Search code examples
pythoninstallationgoogle-colaboratoryrdkit

Why do we have to append path for Rdkit in Google Colab


!chmod +x Miniconda3-py37_4.8.3-Linux-x86_64.sh
!time bash ./Miniconda3-py37_4.8.3-Linux-x86_64.sh -b -f -p /usr/local
!time conda install -q -y -c conda-forge rdkit

import sys
sys.path.append('/usr/local/lib/python3.7/site-packages/')

In this code why do we have to append the path after rdkit is installed?

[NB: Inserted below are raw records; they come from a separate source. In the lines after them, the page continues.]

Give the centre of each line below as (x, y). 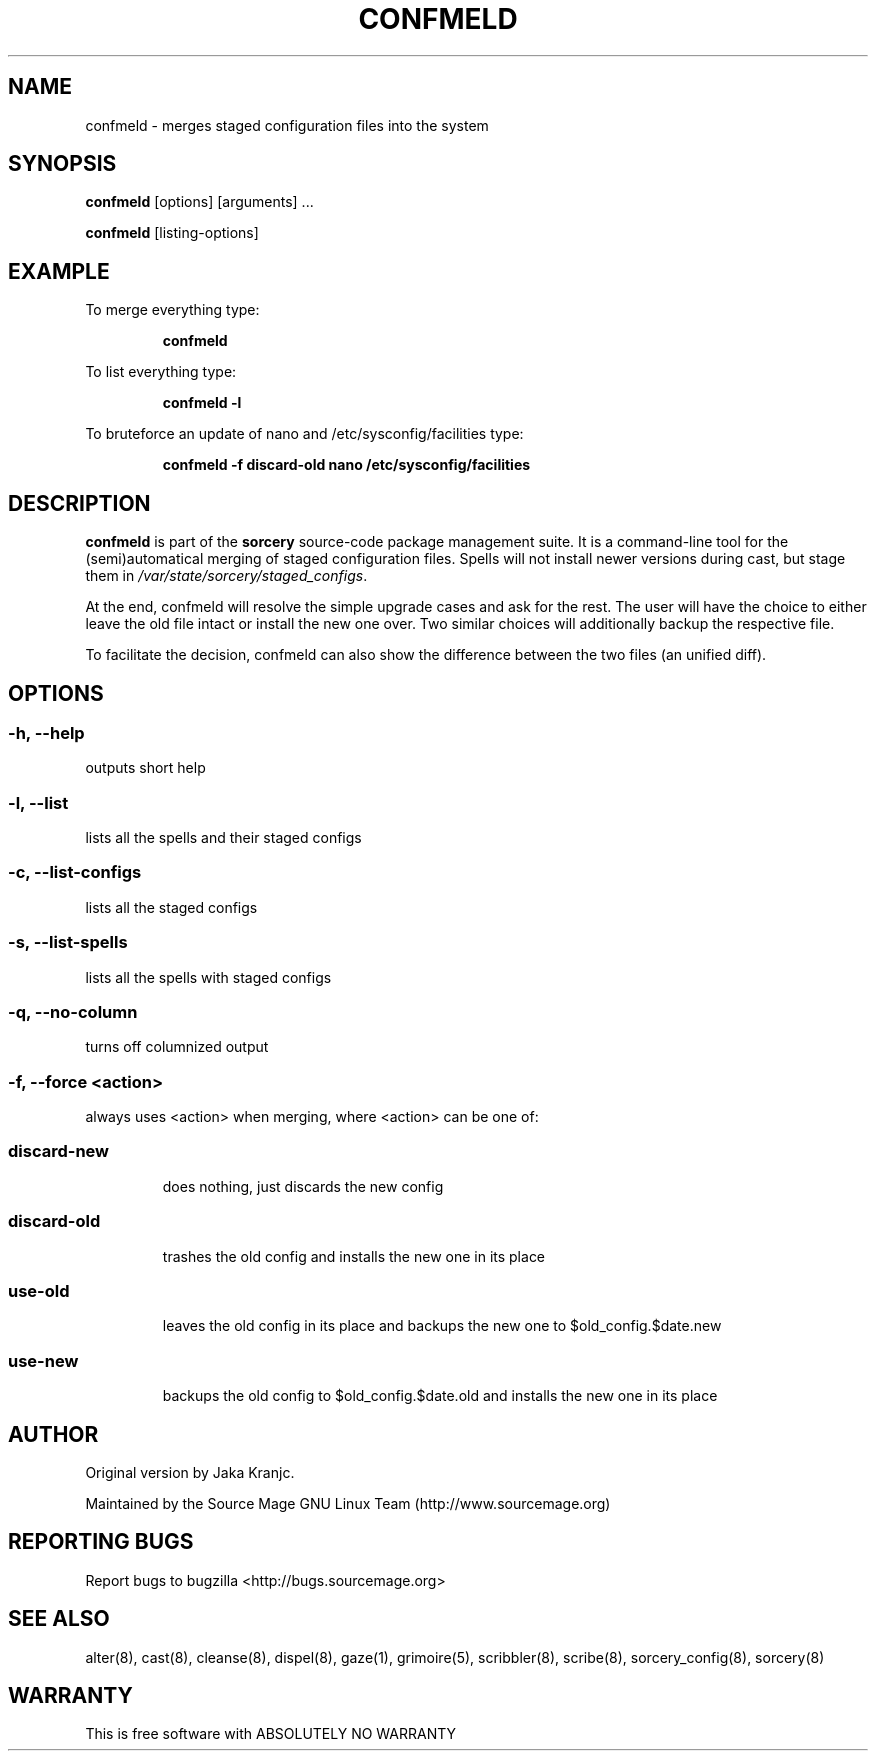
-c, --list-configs (75, 872)
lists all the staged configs (171, 907)
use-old (39, 1290)
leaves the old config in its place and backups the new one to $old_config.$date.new (442, 1326)
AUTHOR (53, 1434)
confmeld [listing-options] (172, 233)
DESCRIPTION (79, 503)
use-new (43, 1360)
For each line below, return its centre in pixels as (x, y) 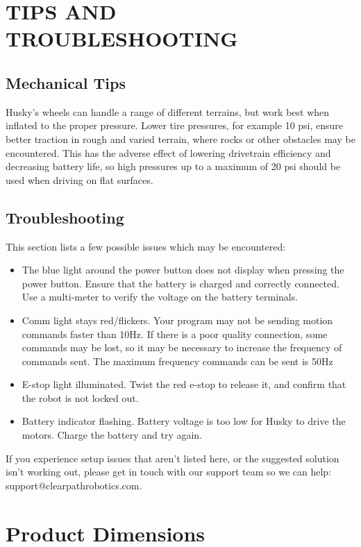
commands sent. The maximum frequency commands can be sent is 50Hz (177, 361)
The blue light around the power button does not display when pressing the (183, 270)
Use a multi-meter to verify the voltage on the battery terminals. (160, 297)
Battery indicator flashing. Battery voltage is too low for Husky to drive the (184, 421)
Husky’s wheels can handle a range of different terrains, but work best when (168, 111)
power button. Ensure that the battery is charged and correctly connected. (180, 283)
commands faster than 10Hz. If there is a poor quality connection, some (175, 334)
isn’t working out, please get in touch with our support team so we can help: (169, 472)
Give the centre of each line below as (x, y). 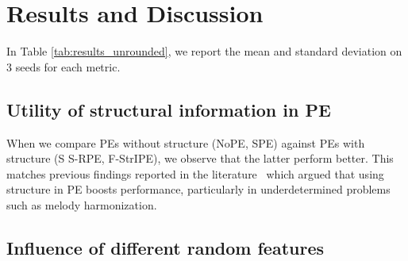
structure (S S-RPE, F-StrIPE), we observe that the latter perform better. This (200, 158)
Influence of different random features (166, 247)
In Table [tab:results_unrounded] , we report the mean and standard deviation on (204, 51)
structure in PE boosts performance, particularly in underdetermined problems (198, 189)
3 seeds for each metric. (64, 66)
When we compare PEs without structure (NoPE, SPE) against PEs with (186, 142)
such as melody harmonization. (82, 204)
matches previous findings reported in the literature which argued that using (195, 173)
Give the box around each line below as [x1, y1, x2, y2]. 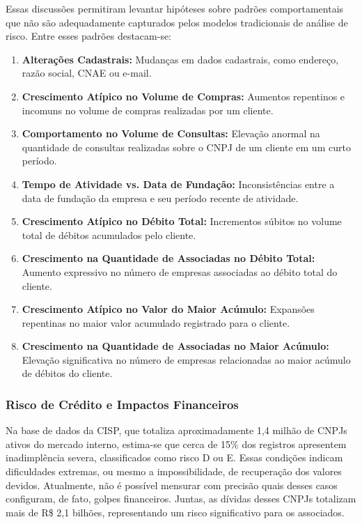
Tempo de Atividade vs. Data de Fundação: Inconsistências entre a [22, 176, 335, 191]
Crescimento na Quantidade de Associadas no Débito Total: [22, 251, 315, 265]
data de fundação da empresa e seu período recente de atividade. [22, 190, 299, 205]
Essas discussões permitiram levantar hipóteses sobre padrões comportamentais [6, 1, 344, 15]
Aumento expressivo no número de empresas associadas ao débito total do [22, 264, 338, 279]
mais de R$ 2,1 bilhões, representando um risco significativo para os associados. [6, 504, 345, 519]
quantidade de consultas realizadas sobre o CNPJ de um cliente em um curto [22, 139, 351, 154]
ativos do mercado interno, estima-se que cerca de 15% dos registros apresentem [6, 436, 347, 451]
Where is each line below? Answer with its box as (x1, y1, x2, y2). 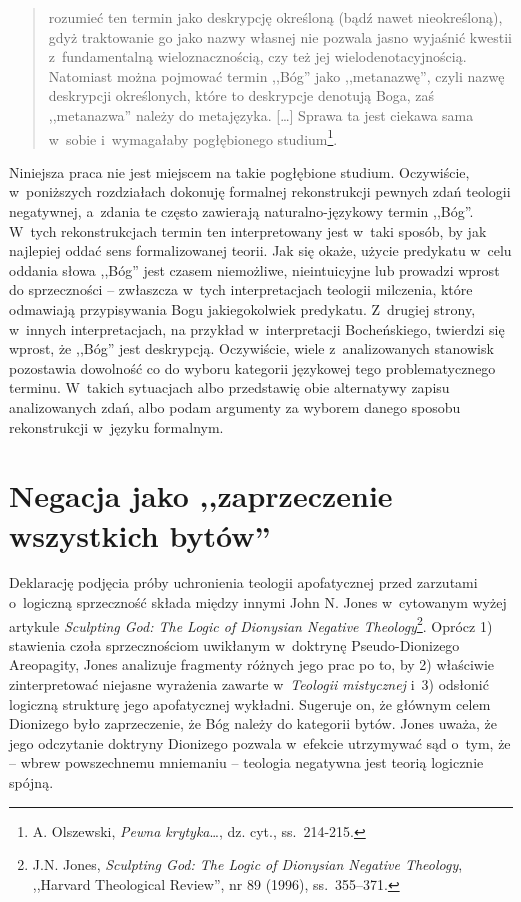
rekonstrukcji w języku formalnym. (9, 416, 224, 437)
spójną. (9, 772, 54, 793)
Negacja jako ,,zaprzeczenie (9, 475, 393, 516)
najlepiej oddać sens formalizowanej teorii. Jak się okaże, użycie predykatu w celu (9, 240, 512, 261)
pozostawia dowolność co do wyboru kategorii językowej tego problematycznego (9, 357, 496, 378)
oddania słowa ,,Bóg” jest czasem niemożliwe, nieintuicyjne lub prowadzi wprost (9, 259, 500, 280)
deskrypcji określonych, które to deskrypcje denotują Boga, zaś (48, 85, 435, 106)
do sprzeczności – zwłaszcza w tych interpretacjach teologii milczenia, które (9, 279, 473, 300)
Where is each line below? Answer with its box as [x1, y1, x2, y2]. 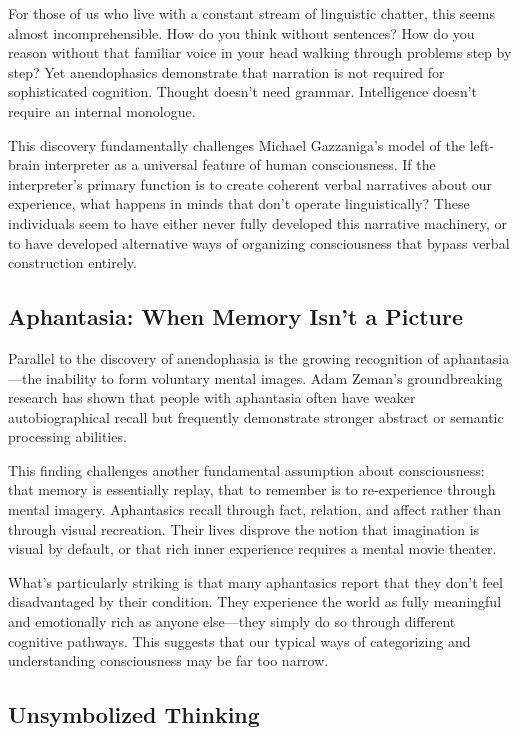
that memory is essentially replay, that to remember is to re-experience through [8, 479, 496, 500]
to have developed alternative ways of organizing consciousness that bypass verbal [8, 232, 510, 253]
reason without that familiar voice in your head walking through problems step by [8, 42, 512, 63]
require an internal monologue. [8, 100, 196, 121]
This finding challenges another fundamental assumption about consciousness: [8, 459, 485, 480]
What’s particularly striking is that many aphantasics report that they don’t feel [8, 571, 503, 592]
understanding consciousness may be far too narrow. [8, 650, 329, 671]
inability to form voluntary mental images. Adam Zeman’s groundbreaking [46, 367, 503, 388]
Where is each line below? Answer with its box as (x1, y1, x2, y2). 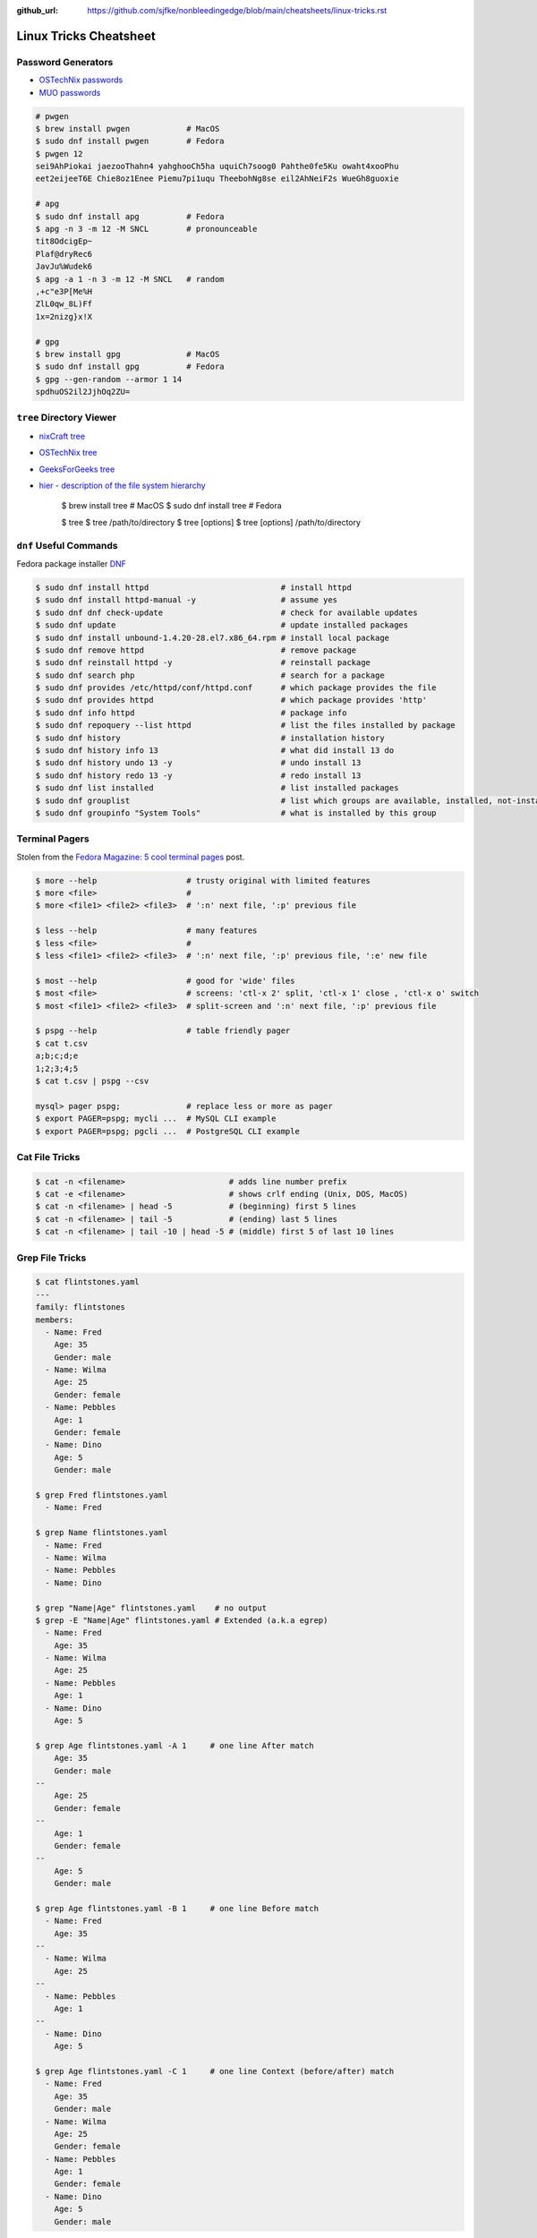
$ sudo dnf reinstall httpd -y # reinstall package (35, 658, 371, 668)
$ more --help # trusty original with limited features (35, 876, 371, 885)
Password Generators (16, 56, 114, 68)
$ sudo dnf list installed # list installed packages (35, 783, 399, 793)
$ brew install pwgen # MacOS (35, 124, 220, 133)
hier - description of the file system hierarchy (38, 480, 206, 491)
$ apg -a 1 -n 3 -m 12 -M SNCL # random (35, 274, 225, 284)
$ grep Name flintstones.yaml (35, 1527, 168, 1538)
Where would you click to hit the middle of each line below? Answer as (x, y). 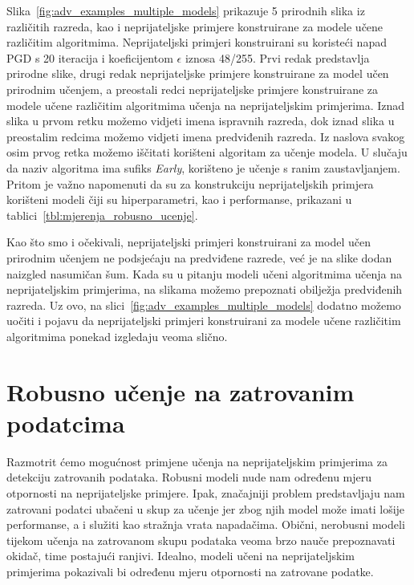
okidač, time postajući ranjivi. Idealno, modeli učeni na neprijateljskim (181, 556)
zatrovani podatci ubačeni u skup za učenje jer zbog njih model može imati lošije (206, 508)
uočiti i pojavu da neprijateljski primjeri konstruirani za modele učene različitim (204, 321)
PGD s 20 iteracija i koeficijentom (90, 57)
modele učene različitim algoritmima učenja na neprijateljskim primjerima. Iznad (206, 105)
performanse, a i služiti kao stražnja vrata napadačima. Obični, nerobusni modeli (206, 524)
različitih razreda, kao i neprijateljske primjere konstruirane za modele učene (195, 26)
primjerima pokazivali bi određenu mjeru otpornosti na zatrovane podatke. (190, 571)
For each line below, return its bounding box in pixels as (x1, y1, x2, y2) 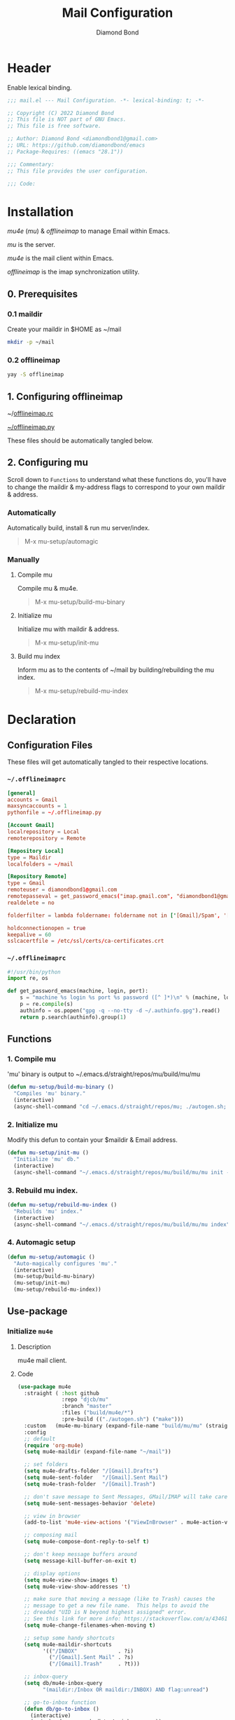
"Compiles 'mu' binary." (13, 1090, 86, 1097)
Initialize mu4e (7, 1326, 54, 1336)
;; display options (24, 1570, 80, 1577)
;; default (24, 1435, 56, 1442)
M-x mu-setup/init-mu (34, 638, 99, 647)
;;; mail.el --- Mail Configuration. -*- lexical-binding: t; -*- (7, 97, 205, 104)
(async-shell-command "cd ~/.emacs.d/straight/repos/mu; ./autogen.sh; (13, 1103, 227, 1110)
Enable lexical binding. (7, 83, 72, 92)
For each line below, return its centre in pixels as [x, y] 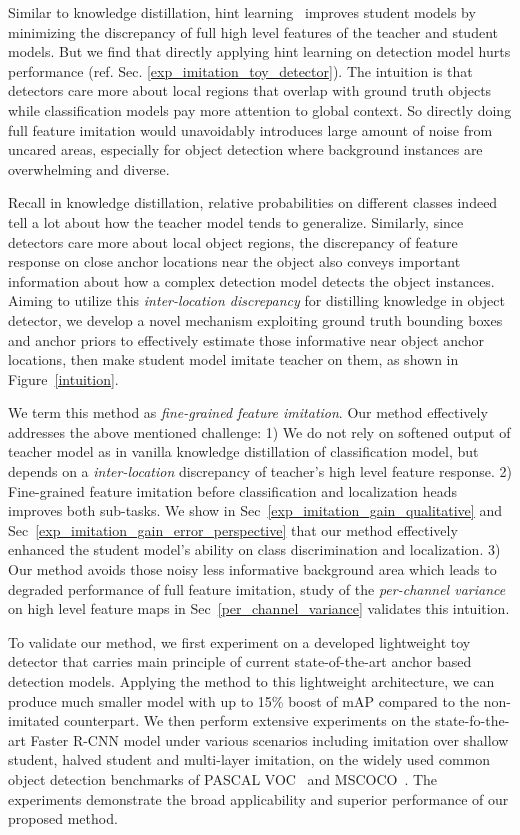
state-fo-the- [472, 720]
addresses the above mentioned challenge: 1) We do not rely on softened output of [259, 431]
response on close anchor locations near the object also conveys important [234, 261]
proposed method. [63, 818]
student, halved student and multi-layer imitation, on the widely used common [249, 759]
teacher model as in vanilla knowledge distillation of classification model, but [243, 451]
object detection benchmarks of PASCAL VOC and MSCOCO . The [223, 778]
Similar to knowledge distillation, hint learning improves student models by [242, 12]
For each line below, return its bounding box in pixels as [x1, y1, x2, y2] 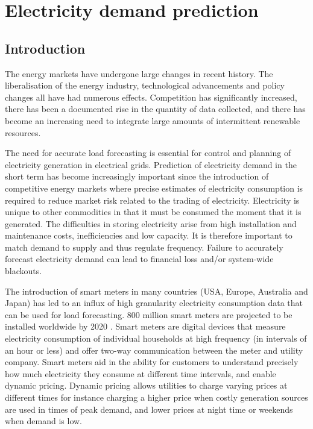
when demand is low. [5, 415, 83, 427]
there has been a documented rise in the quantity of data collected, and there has [5, 102, 306, 115]
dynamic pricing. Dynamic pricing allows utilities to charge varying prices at [5, 379, 288, 392]
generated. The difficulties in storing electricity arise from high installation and [5, 217, 297, 230]
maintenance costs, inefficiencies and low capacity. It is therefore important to [5, 229, 292, 242]
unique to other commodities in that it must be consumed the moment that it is [5, 205, 302, 218]
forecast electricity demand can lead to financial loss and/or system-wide [5, 252, 274, 265]
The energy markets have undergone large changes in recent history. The [5, 67, 273, 80]
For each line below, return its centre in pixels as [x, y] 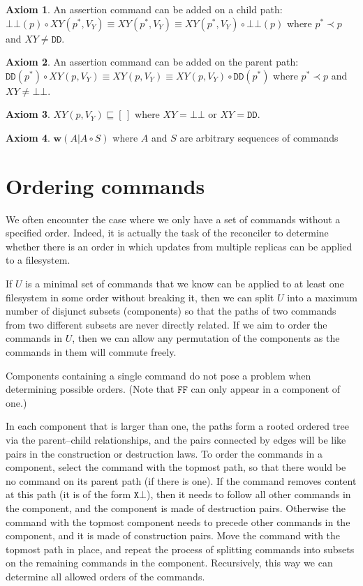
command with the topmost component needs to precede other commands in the [178, 521]
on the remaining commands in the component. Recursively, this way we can [169, 563]
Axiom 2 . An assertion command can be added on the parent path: [152, 62]
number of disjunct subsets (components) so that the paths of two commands [171, 311]
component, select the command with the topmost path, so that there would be [176, 467]
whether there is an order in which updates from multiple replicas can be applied [179, 246]
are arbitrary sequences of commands [259, 137]
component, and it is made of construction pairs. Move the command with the [173, 535]
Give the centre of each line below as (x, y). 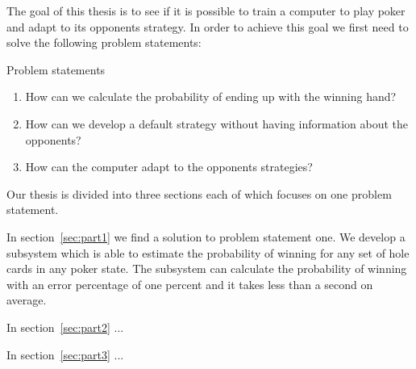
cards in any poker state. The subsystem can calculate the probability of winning (207, 268)
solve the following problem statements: (104, 42)
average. (27, 300)
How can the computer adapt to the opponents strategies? (169, 167)
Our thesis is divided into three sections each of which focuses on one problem (199, 193)
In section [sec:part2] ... (65, 327)
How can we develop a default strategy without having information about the (217, 123)
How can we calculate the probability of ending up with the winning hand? (211, 96)
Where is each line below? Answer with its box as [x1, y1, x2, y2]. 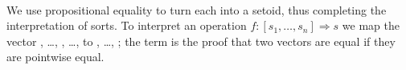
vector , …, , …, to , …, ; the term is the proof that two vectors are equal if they [6, 32, 396, 49]
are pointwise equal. [6, 48, 105, 65]
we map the [342, 17, 400, 34]
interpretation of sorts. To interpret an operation [6, 17, 247, 34]
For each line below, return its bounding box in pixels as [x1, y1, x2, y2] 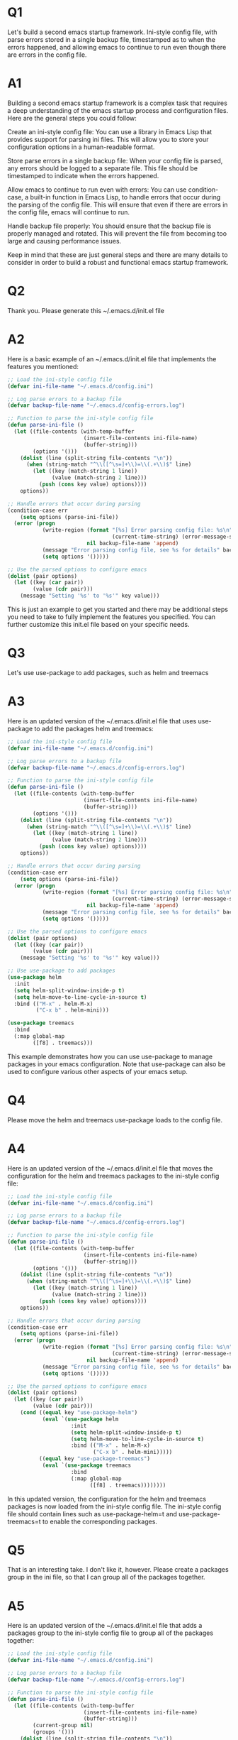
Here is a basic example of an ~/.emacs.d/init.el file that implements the [7, 354, 217, 363]
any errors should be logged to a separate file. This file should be [7, 164, 198, 173]
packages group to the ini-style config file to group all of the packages [7, 1629, 214, 1637]
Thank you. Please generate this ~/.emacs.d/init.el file [7, 306, 165, 314]
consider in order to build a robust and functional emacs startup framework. [7, 258, 229, 266]
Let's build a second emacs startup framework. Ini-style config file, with [7, 28, 217, 36]
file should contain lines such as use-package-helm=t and [7, 1509, 177, 1518]
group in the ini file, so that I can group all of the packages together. [7, 1573, 205, 1582]

i.e. sys.path.append('/usr/local/lib/python3.7/site-packages/')


Solution

  • Upon starting a Python interpreter, a list of all the directories it will use to search for modules when importing is created. You can access this from the variable sys.path. If you run this in colab you can see where Python is searching for modules.

    import sys
    sys.path
    
    >>> ['',
    '/env/python',
     '/usr/lib/python36.zip',
     '/usr/lib/python3.6',
     '/usr/lib/python3.6/lib-dynload',
     '/usr/local/lib/python3.6/dist-packages',
     '/usr/lib/python3/dist-packages',
     '/usr/local/lib/python3.6/dist-packages/IPython/extensions',
     '/root/.ipython']
    

    The issue is that conda will install packages to a directory not included in sys.path ('/usr/local/lib/python{pyversion}/site-packages/'), so Python will not be able to locate packages installed by conda. This is simple to resolve simply by appending the path to sys.path. Now Python knows where to look for the package, in this case RDKit. Notice we can validate that this is the case by looking where rdkit is installed:

    sys.path.append('/usr/local/lib/python3.7/site-packages/')
    
    import rdkit
    rdkit.__file__
    
    >>> /usr/local/lib/python3.7/site-packages/rdkit/__init__.py 
    

    Also note that the directories in sys.path are searched in order stopping when module is first found. So when installing a package through conda that is already provided by colab, the colab version will take priority.